### Records contained in a dataset
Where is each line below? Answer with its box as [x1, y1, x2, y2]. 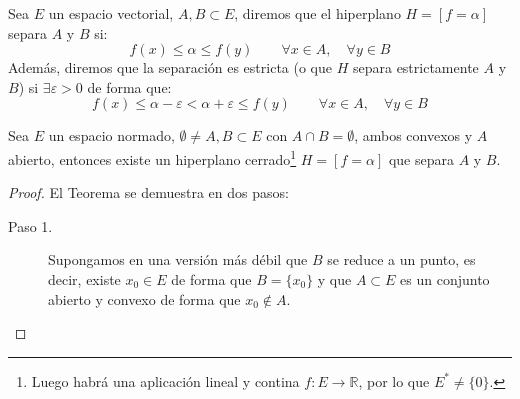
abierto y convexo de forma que [48, 288, 241, 309]
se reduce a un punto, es [327, 249, 476, 270]
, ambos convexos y [354, 125, 473, 146]
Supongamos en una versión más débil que [48, 249, 308, 270]
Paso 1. [8, 215, 53, 236]
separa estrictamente [352, 57, 479, 78]
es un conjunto [400, 269, 490, 289]
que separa [388, 148, 454, 169]
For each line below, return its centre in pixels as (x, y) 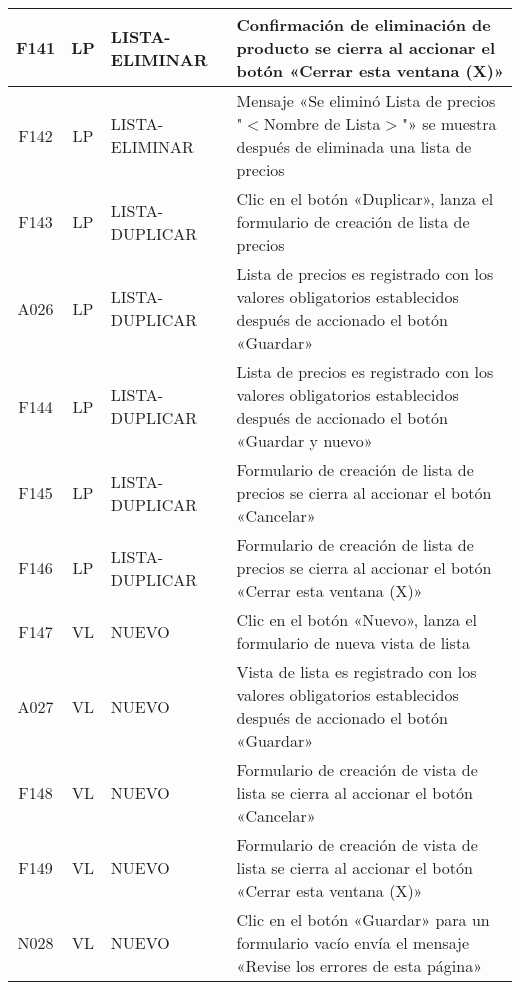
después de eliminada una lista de (354, 146)
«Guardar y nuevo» (304, 440)
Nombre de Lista (322, 123)
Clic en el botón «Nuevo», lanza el (356, 619)
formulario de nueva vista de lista (353, 642)
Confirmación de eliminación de (363, 24)
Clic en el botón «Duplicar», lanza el (365, 198)
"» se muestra (449, 123)
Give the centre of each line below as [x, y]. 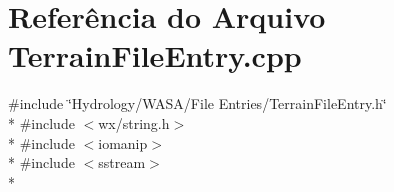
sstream [122, 162]
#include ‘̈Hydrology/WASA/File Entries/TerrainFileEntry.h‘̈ [197, 103]
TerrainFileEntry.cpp [155, 55]
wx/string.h [134, 122]
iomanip [123, 142]
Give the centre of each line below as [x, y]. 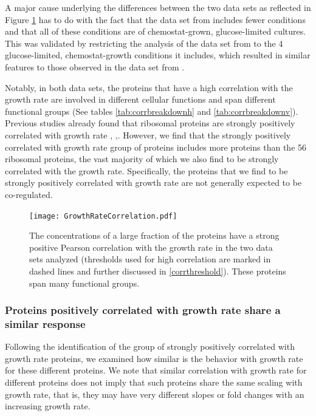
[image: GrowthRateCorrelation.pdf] [103, 216]
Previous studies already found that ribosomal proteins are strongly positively [150, 123]
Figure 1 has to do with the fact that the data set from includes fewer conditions [155, 19]
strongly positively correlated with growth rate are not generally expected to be [153, 182]
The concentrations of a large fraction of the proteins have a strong [154, 235]
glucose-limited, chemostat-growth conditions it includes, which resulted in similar [158, 55]
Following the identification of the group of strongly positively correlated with [150, 346]
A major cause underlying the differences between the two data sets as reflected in [158, 7]
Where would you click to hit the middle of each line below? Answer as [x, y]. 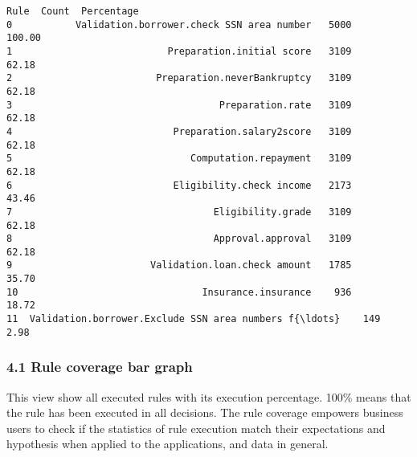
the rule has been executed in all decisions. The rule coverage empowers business [205, 412]
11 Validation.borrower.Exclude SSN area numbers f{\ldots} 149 [194, 319]
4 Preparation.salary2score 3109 [179, 131]
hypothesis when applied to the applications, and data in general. [168, 444]
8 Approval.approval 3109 [179, 239]
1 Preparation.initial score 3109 [179, 51]
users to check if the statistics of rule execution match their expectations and [196, 428]
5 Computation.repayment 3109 [179, 159]
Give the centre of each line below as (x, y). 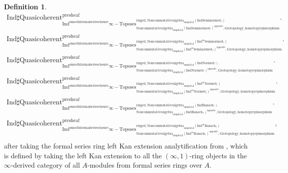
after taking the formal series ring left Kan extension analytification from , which (126, 146)
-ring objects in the (218, 155)
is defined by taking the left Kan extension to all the (83, 155)
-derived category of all (45, 165)
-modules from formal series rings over (145, 165)
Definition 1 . (26, 6)
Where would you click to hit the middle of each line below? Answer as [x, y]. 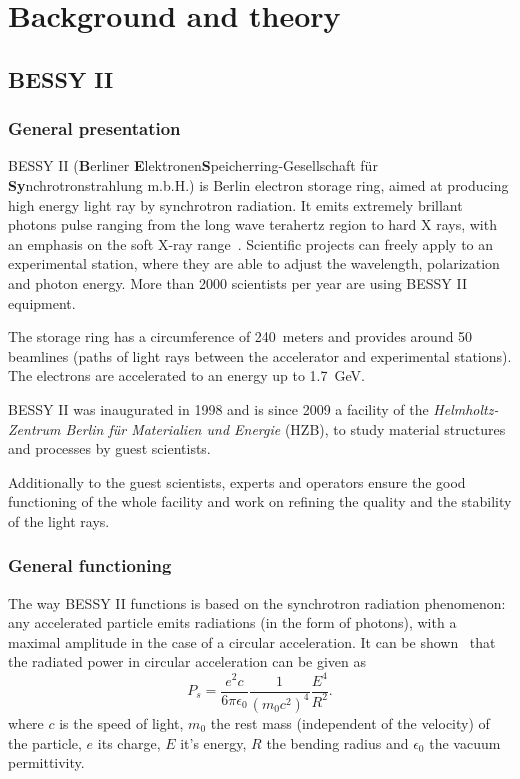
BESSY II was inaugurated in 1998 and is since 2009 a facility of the [218, 408]
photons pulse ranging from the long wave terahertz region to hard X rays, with [252, 224]
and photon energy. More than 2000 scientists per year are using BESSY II [238, 282]
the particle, [45, 742]
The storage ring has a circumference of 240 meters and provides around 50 [240, 336]
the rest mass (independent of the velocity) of [350, 722]
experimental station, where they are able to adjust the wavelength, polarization [254, 263]
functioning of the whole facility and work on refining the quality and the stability [260, 501]
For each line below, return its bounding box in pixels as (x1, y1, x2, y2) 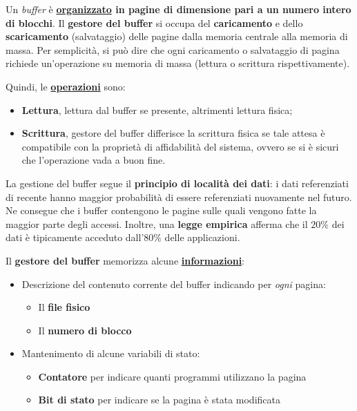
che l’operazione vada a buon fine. (21, 153, 166, 167)
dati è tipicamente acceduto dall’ (6, 230, 144, 245)
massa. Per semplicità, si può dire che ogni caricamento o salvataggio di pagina (6, 42, 340, 57)
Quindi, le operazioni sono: (6, 79, 126, 93)
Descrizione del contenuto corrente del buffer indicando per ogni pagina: (21, 276, 326, 291)
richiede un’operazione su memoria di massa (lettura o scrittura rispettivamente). (6, 56, 350, 70)
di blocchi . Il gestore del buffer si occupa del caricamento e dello (6, 15, 303, 30)
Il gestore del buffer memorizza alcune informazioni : (6, 253, 245, 267)
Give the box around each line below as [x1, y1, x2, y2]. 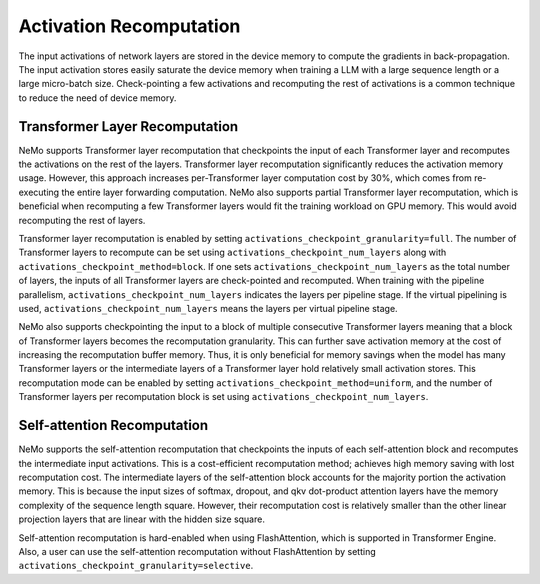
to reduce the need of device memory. [18, 91, 177, 104]
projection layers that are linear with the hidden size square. [18, 513, 265, 525]
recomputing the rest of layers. [18, 214, 146, 226]
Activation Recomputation [18, 15, 241, 37]
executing [18, 186, 60, 198]
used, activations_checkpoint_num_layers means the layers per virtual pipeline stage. [18, 302, 399, 314]
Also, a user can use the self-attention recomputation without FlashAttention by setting [18, 545, 376, 557]
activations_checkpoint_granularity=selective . [18, 560, 254, 572]
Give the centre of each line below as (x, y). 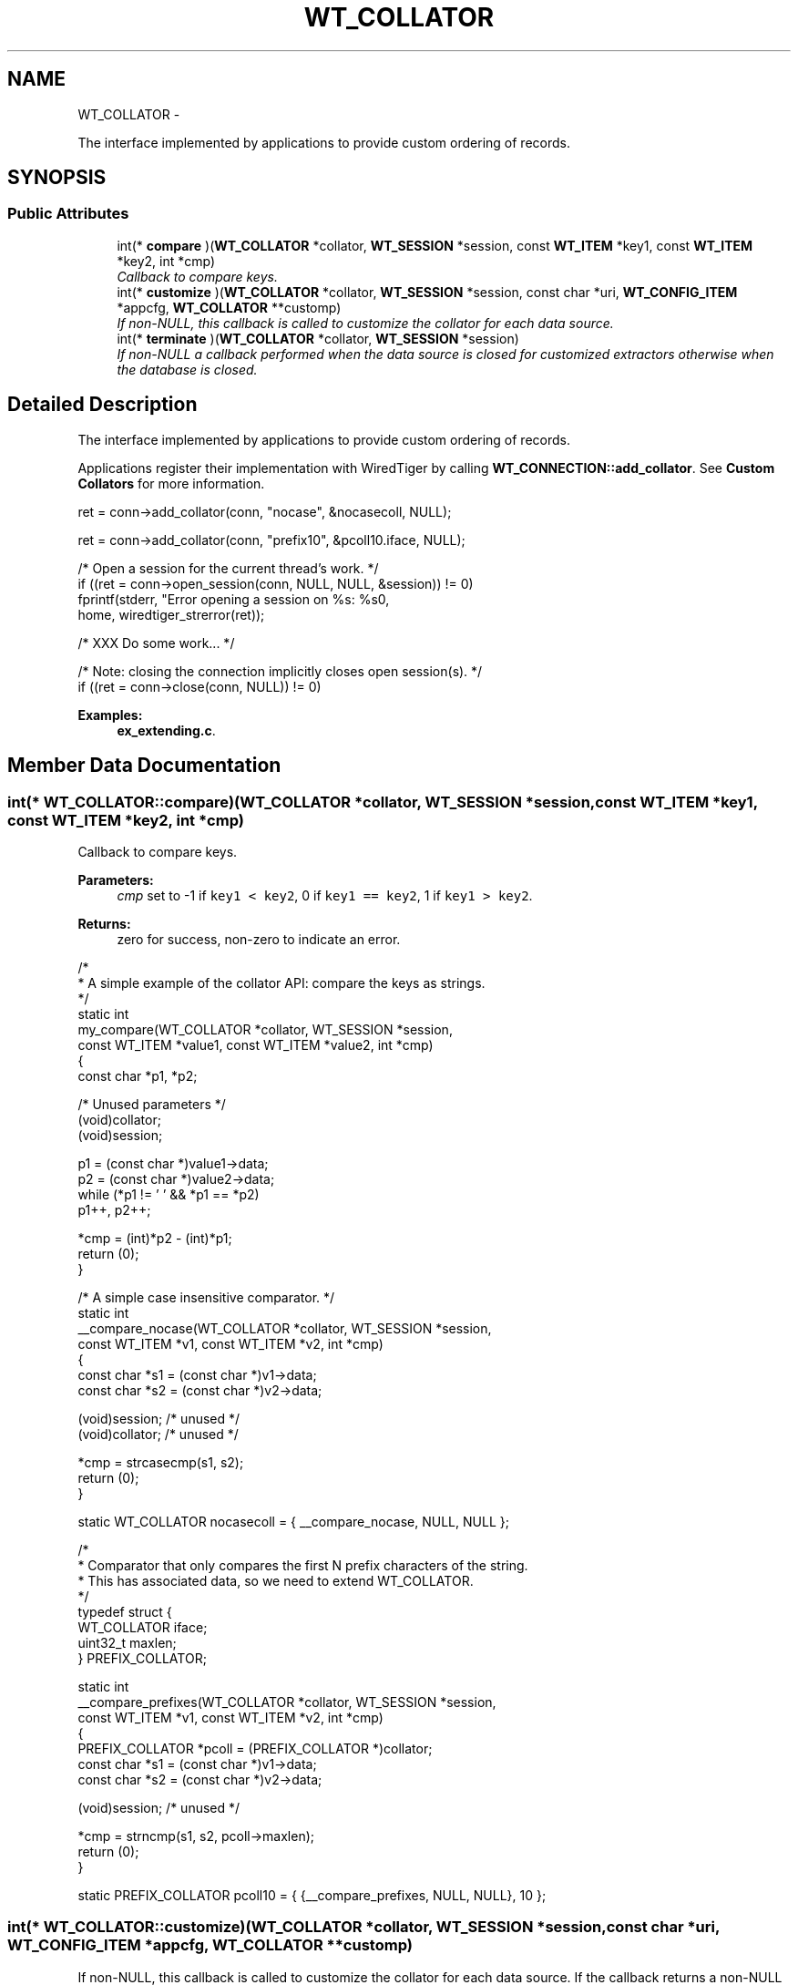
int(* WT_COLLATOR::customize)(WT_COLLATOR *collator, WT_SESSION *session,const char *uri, (363, 1927)
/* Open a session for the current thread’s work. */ (228, 568)
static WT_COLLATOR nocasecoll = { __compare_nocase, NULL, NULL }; (293, 1521)
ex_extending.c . (166, 730)
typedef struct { (125, 1611)
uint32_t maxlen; (127, 1642)
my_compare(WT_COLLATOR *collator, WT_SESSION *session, (265, 1029)
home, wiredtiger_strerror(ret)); (171, 614)

### What you are asked to do
Print out the records in full and exactly, dropping every picture.

### Task answer
Where is each line below? Answer with its box as [x1, y1, x2, y2]. 
abierto y convexo de forma que [48, 288, 241, 309]
se reduce a un punto, es [327, 249, 476, 270]
, ambos convexos y [354, 125, 473, 146]
Supongamos en una versión más débil que [48, 249, 308, 270]
Paso 1. [8, 215, 53, 236]
separa estrictamente [352, 57, 479, 78]
es un conjunto [400, 269, 490, 289]
que separa [388, 148, 454, 169]
For each line below, return its centre in pixels as (x, y) 
después de eliminada una lista de (354, 146)
«Guardar y nuevo» (304, 440)
Nombre de Lista (322, 123)
Clic en el botón «Nuevo», lanza el (356, 619)
formulario de nueva vista de lista (353, 642)
Confirmación de eliminación de (363, 24)
Clic en el botón «Duplicar», lanza el (365, 198)
"» se muestra (449, 123)
Give the centre of each line below as [x, y]. 
sstream [122, 162]
#include ‘̈Hydrology/WASA/File Entries/TerrainFileEntry.h‘̈ [197, 103]
TerrainFileEntry.cpp [155, 55]
wx/string.h [134, 122]
iomanip [123, 142]
Give the centre of each line below as [x, y]. 
[image: GrowthRateCorrelation.pdf] [103, 216]
Previous studies already found that ribosomal proteins are strongly positively [150, 123]
Figure 1 has to do with the fact that the data set from includes fewer conditions [155, 19]
strongly positively correlated with growth rate are not generally expected to be [153, 182]
The concentrations of a large fraction of the proteins have a strong [154, 235]
glucose-limited, chemostat-growth conditions it includes, which resulted in similar [158, 55]
Following the identification of the group of strongly positively correlated with [150, 346]
A major cause underlying the differences between the two data sets as reflected in [158, 7]
Where would you click to hit the middle of each line below? Answer as [x, y]. 
the rule has been executed in all decisions. The rule coverage empowers business [205, 412]
11 Validation.borrower.Exclude SSN area numbers f{\ldots} 149 [194, 319]
4 Preparation.salary2score 3109 [179, 131]
hypothesis when applied to the applications, and data in general. [168, 444]
8 Approval.approval 3109 [179, 239]
1 Preparation.initial score 3109 [179, 51]
users to check if the statistics of rule execution match their expectations and [196, 428]
5 Computation.repayment 3109 [179, 159]
Give the centre of each line below as (x, y). 
after taking the formal series ring left Kan extension analytification from , which (126, 146)
-ring objects in the (218, 155)
is defined by taking the left Kan extension to all the (83, 155)
-derived category of all (45, 165)
-modules from formal series rings over (145, 165)
Definition 1 . (26, 6)
Where would you click to hit the middle of each line below? Answer as [x, y]. 
BESSY II was inaugurated in 1998 and is since 2009 a facility of the [218, 408]
photons pulse ranging from the long wave terahertz region to hard X rays, with [252, 224]
and photon energy. More than 2000 scientists per year are using BESSY II [238, 282]
the particle, [45, 742]
The storage ring has a circumference of 240 meters and provides around 50 [240, 336]
the rest mass (independent of the velocity) of [350, 722]
experimental station, where they are able to adjust the wavelength, polarization [254, 263]
functioning of the whole facility and work on refining the quality and the stability [260, 501]
For each line below, return its bounding box in pixels as (x1, y1, x2, y2) 
che l’operazione vada a buon fine. (21, 153, 166, 167)
dati è tipicamente acceduto dall’ (6, 230, 144, 245)
massa. Per semplicità, si può dire che ogni caricamento o salvataggio di pagina (6, 42, 340, 57)
Quindi, le operazioni sono: (6, 79, 126, 93)
Descrizione del contenuto corrente del buffer indicando per ogni pagina: (21, 276, 326, 291)
richiede un’operazione su memoria di massa (lettura o scrittura rispettivamente). (6, 56, 350, 70)
di blocchi . Il gestore del buffer si occupa del caricamento e dello (6, 15, 303, 30)
Il gestore del buffer memorizza alcune informazioni : (6, 253, 245, 267)
Give the box around each line below as [x1, y1, x2, y2]. 
to reduce the need of device memory. [18, 91, 177, 104]
projection layers that are linear with the hidden size square. [18, 513, 265, 525]
recomputing the rest of layers. [18, 214, 146, 226]
Activation Recomputation [18, 15, 241, 37]
executing [18, 186, 60, 198]
used, activations_checkpoint_num_layers means the layers per virtual pipeline stage. [18, 302, 399, 314]
Also, a user can use the self-attention recomputation without FlashAttention by setting [18, 545, 376, 557]
activations_checkpoint_granularity=selective . [18, 560, 254, 572]
Give the centre of each line below as (x, y). 
int(* WT_COLLATOR::customize)(WT_COLLATOR *collator, WT_SESSION *session,const char *uri, (363, 1927)
/* Open a session for the current thread’s work. */ (228, 568)
static WT_COLLATOR nocasecoll = { __compare_nocase, NULL, NULL }; (293, 1521)
ex_extending.c . (166, 730)
typedef struct { (125, 1611)
uint32_t maxlen; (127, 1642)
my_compare(WT_COLLATOR *collator, WT_SESSION *session, (265, 1029)
home, wiredtiger_strerror(ret)); (171, 614)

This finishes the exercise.